> What to do:
Using the entries that follow, state how many lines contain "difference", with no other words.

> Source information:
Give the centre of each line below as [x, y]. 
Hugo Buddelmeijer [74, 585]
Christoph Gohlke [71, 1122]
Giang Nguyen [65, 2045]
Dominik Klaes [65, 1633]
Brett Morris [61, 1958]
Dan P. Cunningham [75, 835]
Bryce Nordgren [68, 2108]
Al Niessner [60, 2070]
==
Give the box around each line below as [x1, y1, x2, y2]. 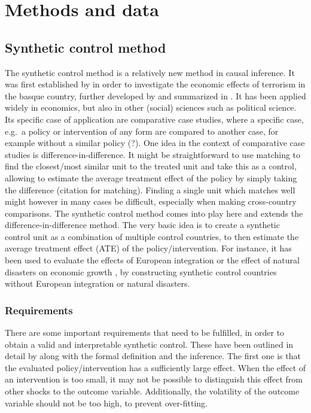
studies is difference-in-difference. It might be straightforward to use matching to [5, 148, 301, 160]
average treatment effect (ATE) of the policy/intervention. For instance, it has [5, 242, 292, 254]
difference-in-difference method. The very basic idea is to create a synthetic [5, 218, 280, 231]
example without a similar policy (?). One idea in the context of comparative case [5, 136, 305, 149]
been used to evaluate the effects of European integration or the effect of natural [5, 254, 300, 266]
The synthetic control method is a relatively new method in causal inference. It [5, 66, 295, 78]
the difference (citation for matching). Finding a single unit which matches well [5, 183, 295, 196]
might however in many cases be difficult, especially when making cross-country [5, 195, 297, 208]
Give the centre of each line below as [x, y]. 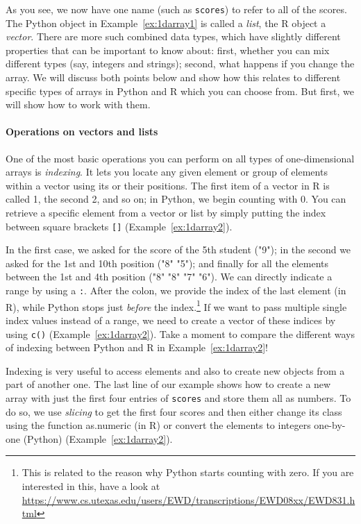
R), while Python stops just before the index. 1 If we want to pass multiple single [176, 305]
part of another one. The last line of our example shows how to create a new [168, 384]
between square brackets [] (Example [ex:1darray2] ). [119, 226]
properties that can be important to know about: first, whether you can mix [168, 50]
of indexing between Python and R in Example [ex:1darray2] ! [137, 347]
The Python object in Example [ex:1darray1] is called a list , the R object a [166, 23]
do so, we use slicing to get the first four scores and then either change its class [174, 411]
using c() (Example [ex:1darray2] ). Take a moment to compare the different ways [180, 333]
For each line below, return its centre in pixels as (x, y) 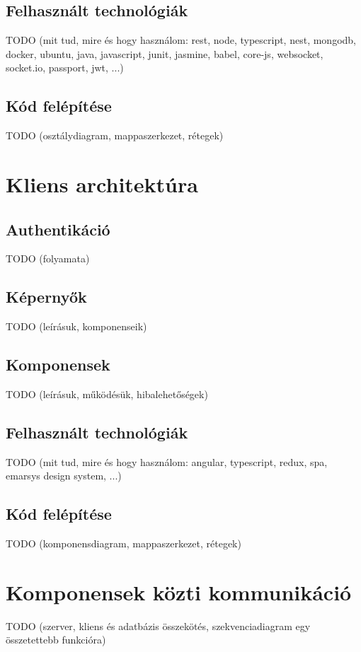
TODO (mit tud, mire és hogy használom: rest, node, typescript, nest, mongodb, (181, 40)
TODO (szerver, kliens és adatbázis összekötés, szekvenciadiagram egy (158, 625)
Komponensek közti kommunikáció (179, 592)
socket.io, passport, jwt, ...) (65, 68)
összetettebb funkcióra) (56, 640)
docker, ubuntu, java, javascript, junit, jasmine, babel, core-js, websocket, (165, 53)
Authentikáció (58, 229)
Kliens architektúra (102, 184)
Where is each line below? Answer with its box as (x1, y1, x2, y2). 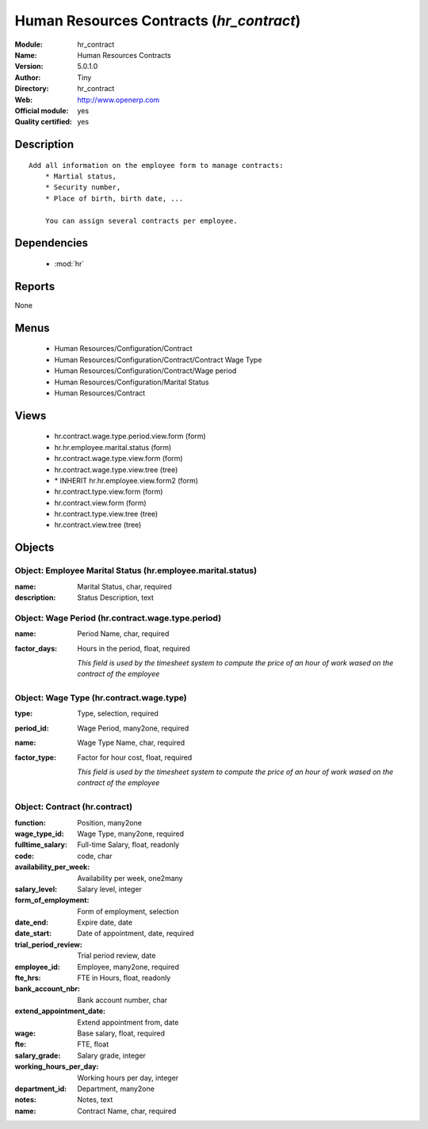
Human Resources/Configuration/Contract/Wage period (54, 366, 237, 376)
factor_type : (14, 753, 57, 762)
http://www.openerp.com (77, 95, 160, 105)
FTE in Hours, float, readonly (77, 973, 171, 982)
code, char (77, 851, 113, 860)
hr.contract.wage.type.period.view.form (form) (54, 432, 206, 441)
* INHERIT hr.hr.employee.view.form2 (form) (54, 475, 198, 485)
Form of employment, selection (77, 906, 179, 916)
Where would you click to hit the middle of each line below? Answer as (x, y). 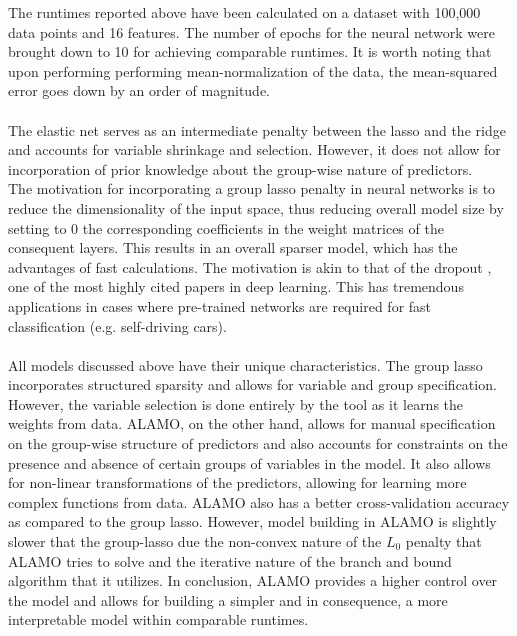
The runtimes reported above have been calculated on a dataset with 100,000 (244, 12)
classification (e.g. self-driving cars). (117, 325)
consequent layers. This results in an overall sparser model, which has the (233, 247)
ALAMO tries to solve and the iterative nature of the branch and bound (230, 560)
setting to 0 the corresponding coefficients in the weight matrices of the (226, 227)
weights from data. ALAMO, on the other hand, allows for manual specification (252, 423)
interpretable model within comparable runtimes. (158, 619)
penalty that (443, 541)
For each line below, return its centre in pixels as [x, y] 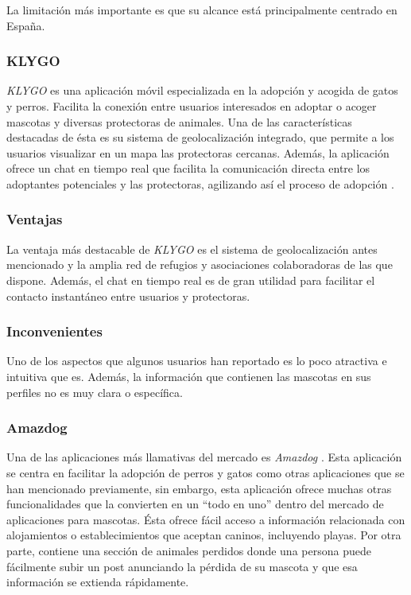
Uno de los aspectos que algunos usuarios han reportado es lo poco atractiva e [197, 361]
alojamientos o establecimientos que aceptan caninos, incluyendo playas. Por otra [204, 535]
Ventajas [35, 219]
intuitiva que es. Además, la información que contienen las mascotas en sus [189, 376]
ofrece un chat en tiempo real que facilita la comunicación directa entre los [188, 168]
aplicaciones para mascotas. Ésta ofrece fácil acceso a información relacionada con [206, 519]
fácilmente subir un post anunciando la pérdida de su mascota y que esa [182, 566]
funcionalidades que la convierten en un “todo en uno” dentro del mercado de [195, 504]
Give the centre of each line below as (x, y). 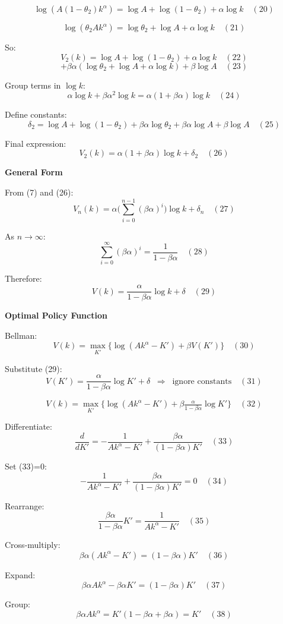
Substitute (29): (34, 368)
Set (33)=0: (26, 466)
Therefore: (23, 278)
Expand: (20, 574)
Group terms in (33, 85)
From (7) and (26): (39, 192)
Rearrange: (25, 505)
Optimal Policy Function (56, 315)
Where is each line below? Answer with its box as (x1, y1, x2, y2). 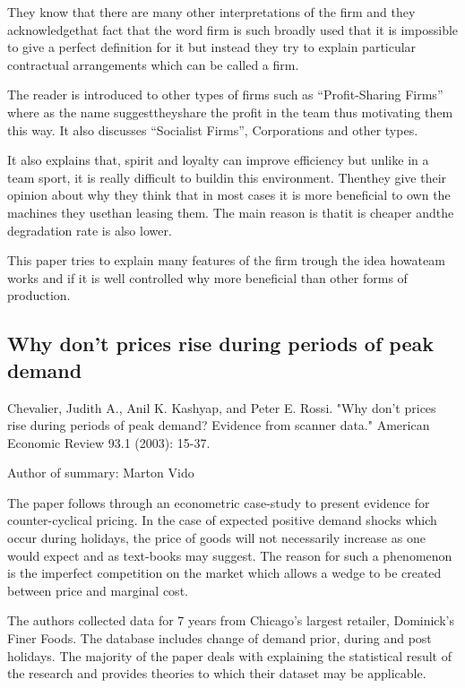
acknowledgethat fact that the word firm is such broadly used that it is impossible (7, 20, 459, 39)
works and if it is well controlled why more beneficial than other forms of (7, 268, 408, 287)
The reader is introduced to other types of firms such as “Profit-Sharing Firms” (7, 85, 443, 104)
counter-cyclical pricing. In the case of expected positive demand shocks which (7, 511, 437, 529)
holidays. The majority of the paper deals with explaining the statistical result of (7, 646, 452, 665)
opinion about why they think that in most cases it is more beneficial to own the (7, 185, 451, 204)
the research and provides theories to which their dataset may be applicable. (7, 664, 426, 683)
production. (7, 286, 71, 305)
* * *
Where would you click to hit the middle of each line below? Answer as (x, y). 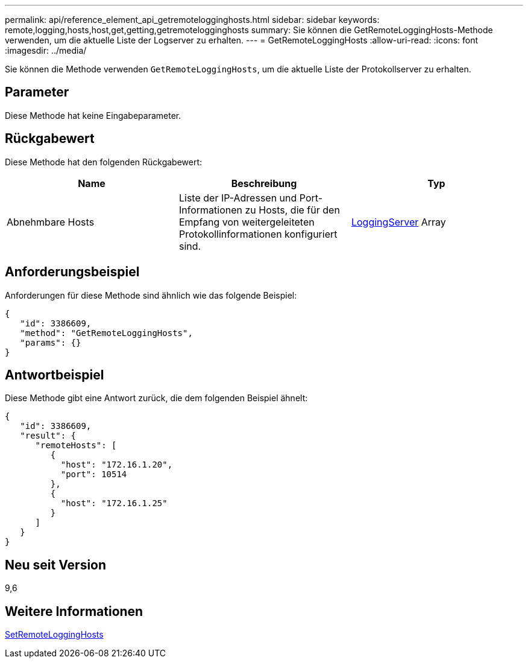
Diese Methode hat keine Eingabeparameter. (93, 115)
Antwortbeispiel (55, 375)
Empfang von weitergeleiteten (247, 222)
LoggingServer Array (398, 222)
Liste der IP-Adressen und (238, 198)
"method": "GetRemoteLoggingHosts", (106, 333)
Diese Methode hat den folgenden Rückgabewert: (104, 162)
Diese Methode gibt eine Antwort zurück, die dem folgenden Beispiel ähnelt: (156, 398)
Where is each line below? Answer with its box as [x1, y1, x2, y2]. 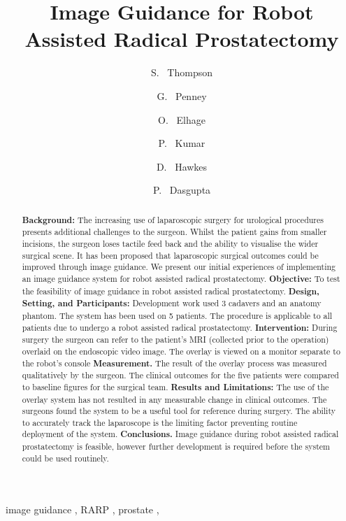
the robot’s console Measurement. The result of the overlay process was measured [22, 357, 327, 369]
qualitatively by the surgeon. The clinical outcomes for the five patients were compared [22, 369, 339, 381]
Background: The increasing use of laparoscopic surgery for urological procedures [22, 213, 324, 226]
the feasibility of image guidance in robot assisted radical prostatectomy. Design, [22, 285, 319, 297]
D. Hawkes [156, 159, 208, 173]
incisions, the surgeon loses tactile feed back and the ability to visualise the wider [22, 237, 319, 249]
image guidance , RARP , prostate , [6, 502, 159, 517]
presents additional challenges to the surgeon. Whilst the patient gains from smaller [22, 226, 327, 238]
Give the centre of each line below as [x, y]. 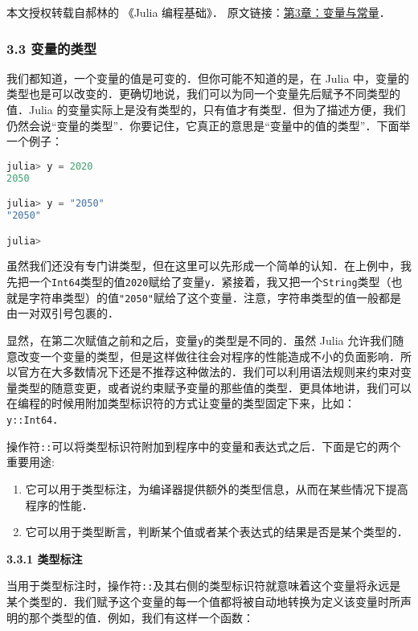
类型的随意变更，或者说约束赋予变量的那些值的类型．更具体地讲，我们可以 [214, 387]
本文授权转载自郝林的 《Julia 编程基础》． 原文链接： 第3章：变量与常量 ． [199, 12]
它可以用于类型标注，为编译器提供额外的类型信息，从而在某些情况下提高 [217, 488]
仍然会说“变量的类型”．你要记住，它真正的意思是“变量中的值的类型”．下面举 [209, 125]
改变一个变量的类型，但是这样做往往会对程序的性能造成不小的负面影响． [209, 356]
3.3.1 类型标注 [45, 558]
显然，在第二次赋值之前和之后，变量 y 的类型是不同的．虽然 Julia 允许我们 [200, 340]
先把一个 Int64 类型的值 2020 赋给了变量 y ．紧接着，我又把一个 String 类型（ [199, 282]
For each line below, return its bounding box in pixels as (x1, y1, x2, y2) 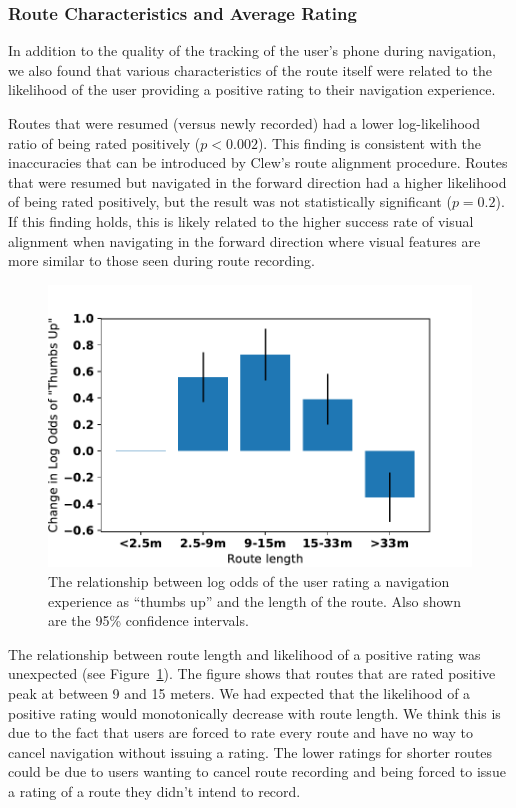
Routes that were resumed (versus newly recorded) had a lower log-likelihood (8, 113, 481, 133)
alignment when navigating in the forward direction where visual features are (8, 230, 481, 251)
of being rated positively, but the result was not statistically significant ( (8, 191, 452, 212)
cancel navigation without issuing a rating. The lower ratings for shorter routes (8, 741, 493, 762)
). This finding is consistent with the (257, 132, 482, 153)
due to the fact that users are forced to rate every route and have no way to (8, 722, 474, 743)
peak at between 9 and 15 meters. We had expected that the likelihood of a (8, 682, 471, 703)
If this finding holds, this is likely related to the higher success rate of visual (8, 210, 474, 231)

> Your response:
3